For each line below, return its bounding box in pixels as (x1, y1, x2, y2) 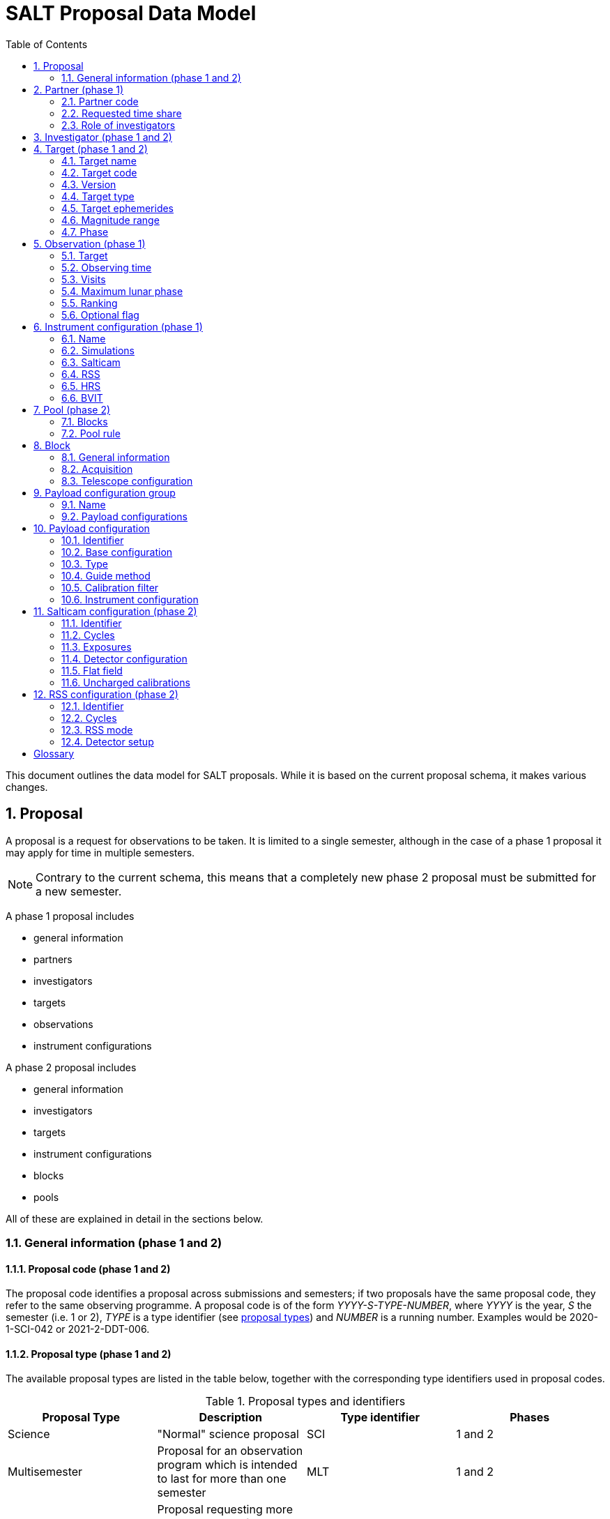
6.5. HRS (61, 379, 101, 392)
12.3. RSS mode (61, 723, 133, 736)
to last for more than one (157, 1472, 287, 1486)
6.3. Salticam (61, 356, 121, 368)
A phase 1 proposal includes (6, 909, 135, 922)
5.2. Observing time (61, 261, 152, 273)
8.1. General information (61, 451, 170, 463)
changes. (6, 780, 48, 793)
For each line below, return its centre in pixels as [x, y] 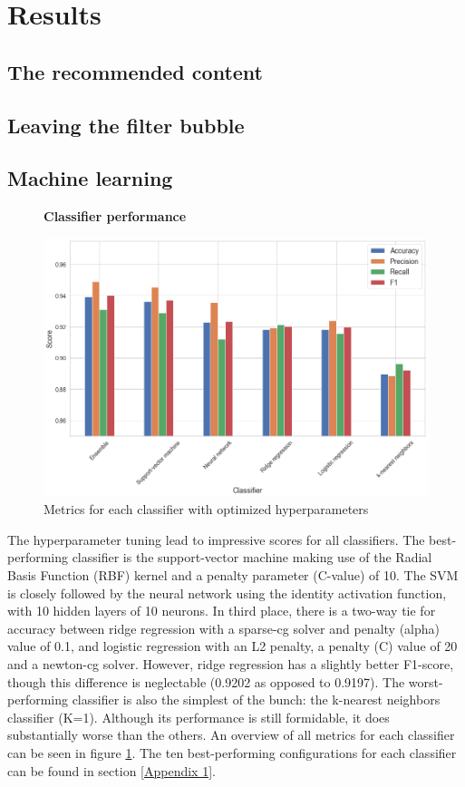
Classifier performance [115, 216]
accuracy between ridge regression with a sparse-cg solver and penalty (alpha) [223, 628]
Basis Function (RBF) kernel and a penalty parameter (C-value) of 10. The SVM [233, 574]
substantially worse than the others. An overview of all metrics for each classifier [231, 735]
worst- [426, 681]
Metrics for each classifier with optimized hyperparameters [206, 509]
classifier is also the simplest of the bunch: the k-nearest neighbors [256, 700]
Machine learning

=====

> Goal of the exercise
What lines of the material above contain "with"? Return each of them.

> Task solution
accuracy between ridge regression with a sparse-cg solver and penalty (alpha) [223, 628]
Metrics for each classifier with optimized hyperparameters [206, 509]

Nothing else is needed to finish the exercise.